* [What to do] In the data beneath this task, how many lines contain "Build"? Answer with the number only.

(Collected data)
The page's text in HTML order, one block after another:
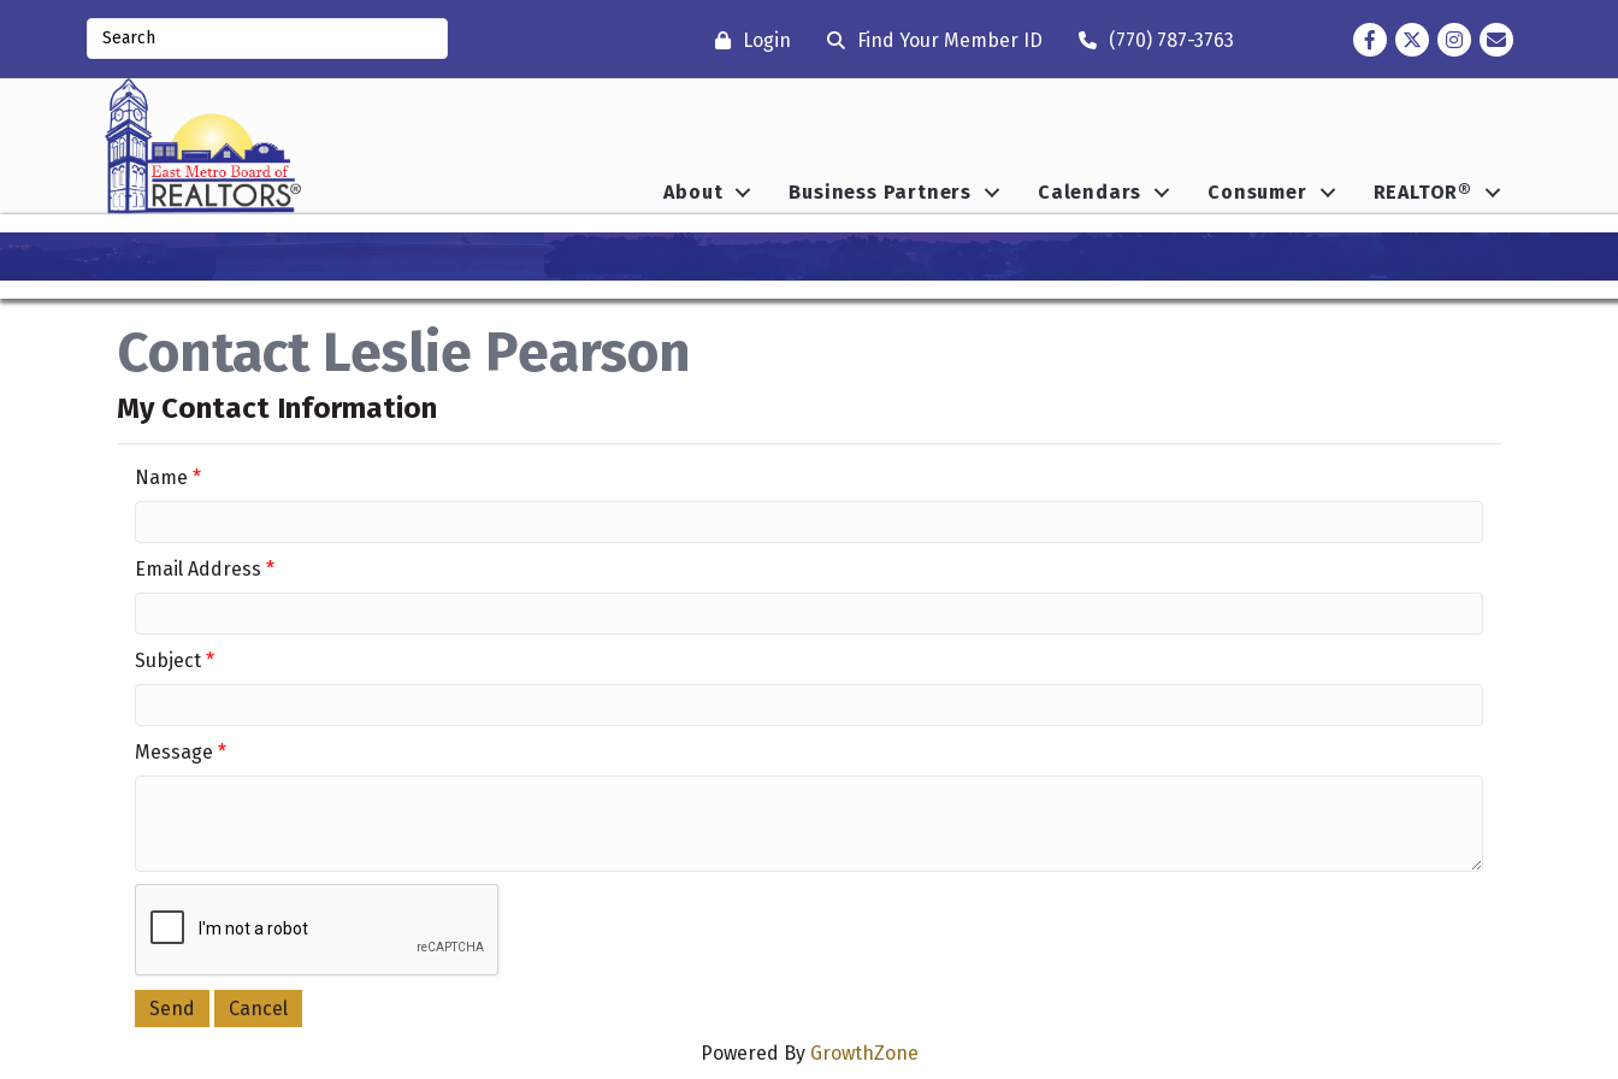
Login Find Your Member ID (770) 787-3763 Facebook
TwitterInstagram
Contact
About Business Partners Calendars Consumer REALTOR®
Contact Leslie Pearson
My Contact Information
Name *
Email Address *
Subject *
Message *
Powered By GrowthZone
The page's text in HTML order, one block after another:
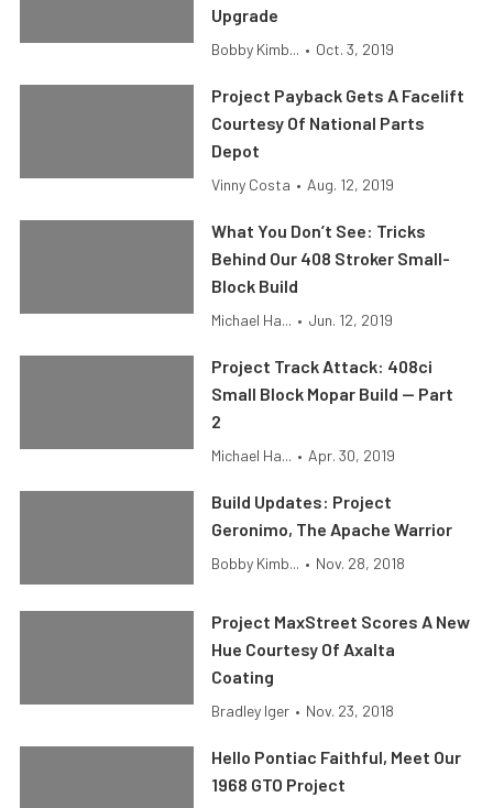
Upgrade
Bobby Kimb... • Oct. 3, 2019
Project Payback Gets A Facelift
Courtesy Of National Parts
Depot
Vinny Costa • Aug. 12, 2019
What You Don’t See: Tricks
Behind Our 408 Stroker Small-
Block Build
Michael Ha... • Jun. 12, 2019
Project Track Attack: 408ci
Small Block Mopar Build — Part
2
Michael Ha... • Apr. 30, 2019
Build Updates: Project
Geronimo, The Apache Warrior
Bobby Kimb... • Nov. 28, 2018
Project MaxStreet Scores A New
Hue Courtesy Of Axalta
Coating
Bradley Iger • Nov. 23, 2018
Hello Pontiac Faithful, Meet Our
1968 GTO Project
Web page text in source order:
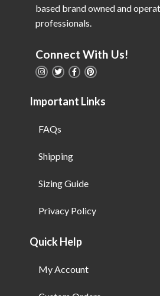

* [Task solution] 3